I eagerly awaited the pizza email blasts I would be receiving today. Pizza and beer go hand-in-hand with the Super Bowl. Already this morning, my first thought to myself was, “Buy Pizza.”

The Domino’s Pizza Email Blast

The first email I received this morning at 11:36am CST was from Domino’s Pizza with the subject, “Score a great deal today from Domino’s.”

First Impression

  • I wasn’t really that amazed by this email blast. Nothing really drew my eye, well except for that pizza. But even with that photo, the pizza doesn’t look appealing. Perhaps if they would bump up the contrast and make the colors pop a bit more.
  • The emphasis of this email is the deal price of the Domino’s American Legend Pizza. So why is the price so small and almost lost in the copy?
  • Why is so much space dedicated to a hiring call-to-action? I would imagine that only a very small subset of the email’s target audience would actually be searching for employment. Dedicating such a large portion and driving attention away from today’s promotion for a message that only applies to a small slice of the target-list does not make sense. That space could have been better used in my opinion.
  • The relation between the Super Bowl and this email is a bit on the weak side. The only slight reference is in the subject, “Score a great deal…” Other than that, I don’t see the email attempting to form a direct relationship between pizza and the Super Bowl.

The Pizza Hut Email Blast

I have to give it to Pizza Hut, the timing was perfect. While I received the email blast from Domino’s at 11:36am CST, I received the one from Pizza Hut at 3:13pm CST. With the game only a couple of hours away, Pizza Hut sent out their call-to-action much closer to the decision making point.

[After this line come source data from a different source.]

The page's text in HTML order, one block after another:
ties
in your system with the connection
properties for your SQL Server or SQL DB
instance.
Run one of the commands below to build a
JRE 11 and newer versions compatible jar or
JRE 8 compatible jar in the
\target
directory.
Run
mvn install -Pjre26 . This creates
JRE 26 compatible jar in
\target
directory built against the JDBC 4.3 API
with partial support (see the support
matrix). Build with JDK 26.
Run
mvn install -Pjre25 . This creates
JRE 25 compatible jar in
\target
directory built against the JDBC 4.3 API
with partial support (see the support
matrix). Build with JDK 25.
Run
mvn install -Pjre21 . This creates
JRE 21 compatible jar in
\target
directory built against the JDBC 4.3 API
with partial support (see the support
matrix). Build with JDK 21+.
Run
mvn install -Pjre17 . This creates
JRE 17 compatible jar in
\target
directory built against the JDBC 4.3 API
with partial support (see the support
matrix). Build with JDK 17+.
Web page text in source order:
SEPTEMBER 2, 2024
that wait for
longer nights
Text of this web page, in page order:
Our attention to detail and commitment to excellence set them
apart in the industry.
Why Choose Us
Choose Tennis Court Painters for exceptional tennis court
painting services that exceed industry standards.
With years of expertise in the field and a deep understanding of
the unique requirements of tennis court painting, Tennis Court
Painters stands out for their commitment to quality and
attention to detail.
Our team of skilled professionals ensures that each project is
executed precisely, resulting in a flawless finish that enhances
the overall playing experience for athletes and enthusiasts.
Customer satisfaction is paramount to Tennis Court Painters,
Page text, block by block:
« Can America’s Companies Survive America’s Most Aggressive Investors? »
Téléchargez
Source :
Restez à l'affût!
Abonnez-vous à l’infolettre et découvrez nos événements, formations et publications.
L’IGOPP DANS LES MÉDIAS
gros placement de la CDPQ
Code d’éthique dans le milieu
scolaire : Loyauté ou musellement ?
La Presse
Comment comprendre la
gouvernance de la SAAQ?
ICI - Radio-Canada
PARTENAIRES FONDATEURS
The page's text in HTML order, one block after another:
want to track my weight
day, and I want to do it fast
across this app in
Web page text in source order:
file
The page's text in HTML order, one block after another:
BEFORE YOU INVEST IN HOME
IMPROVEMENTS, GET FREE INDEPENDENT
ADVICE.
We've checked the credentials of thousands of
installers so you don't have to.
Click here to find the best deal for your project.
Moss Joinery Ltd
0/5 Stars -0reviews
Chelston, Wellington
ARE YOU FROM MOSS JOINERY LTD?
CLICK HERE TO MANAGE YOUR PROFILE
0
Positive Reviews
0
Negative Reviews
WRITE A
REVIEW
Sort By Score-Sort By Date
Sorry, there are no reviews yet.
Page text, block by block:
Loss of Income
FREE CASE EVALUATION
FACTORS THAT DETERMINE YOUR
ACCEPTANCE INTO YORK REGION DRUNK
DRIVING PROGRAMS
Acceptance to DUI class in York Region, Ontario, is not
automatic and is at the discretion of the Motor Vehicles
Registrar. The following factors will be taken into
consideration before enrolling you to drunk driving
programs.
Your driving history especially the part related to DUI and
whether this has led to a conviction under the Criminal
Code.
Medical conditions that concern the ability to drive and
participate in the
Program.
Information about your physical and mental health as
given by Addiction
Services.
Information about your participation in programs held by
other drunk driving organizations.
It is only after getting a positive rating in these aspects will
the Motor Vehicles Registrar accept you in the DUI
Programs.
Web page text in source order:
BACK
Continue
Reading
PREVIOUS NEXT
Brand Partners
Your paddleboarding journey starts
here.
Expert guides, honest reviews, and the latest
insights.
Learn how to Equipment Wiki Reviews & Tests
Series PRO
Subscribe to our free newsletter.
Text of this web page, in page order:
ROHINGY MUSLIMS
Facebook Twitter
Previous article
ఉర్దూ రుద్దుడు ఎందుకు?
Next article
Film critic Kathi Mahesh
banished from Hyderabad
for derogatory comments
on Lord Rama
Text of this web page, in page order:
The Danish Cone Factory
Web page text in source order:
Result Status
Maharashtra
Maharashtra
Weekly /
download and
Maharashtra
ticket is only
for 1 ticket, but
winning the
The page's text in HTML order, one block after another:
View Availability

Email subject: “$10 Any: Big Deal for the Big Game”

First Impressions

  • I prefer the subject line for Pizza Hut’s, “$10 Any: Big Deal for the Big Game”. Not only does it give an eye-popping prize for impulse buyers, but it also has a strong correlation with the Super Bowl. Pizza Hut’s subject line made me want to click on it more to read the email blast versus that from Domino’s.
  • I really like the design of Pizza Hut’s email blast versus that of Domino’s. It’s simple, it’s direct, and it pops. The colors work well together and the right elements have great contrast. “Watch The Big Game With Any Pizza for $10” is large and bold taking the center of attention as it should be. Not only does it stand out, but it repeats the promotion from the subject line.
  • In addition, I like the fact that the entire design of the email is focused on the “Big Game” and creating that correlation with pizza and the Super Bowl. The photo used of a group of friends watching a big moment in the big game while enjoying Pizza Hut is classic. The photo in this email leaves a much better impression than the one in the email blast from Domino’s.
  • I also like the fact that Pizza Hut has an upsell in their call-to-action in the email. There was no upsell in the email blast from Domino’s except if you considered the “Would you like to work for Domino’s?” call-to-action. You don’t see Pizza Hut trying to recruit it’s email-list and correctly target the message for today,

Overall, Pizza Hut just gave a great 101 lesson to Domino’s when it comes to email blasts. Not only was Pizza Hut’s email blast more directly tied in with the Super Bowl, but the overall design, use of colors, upsell opportunity, and call-to-action was more refined and polished hands down.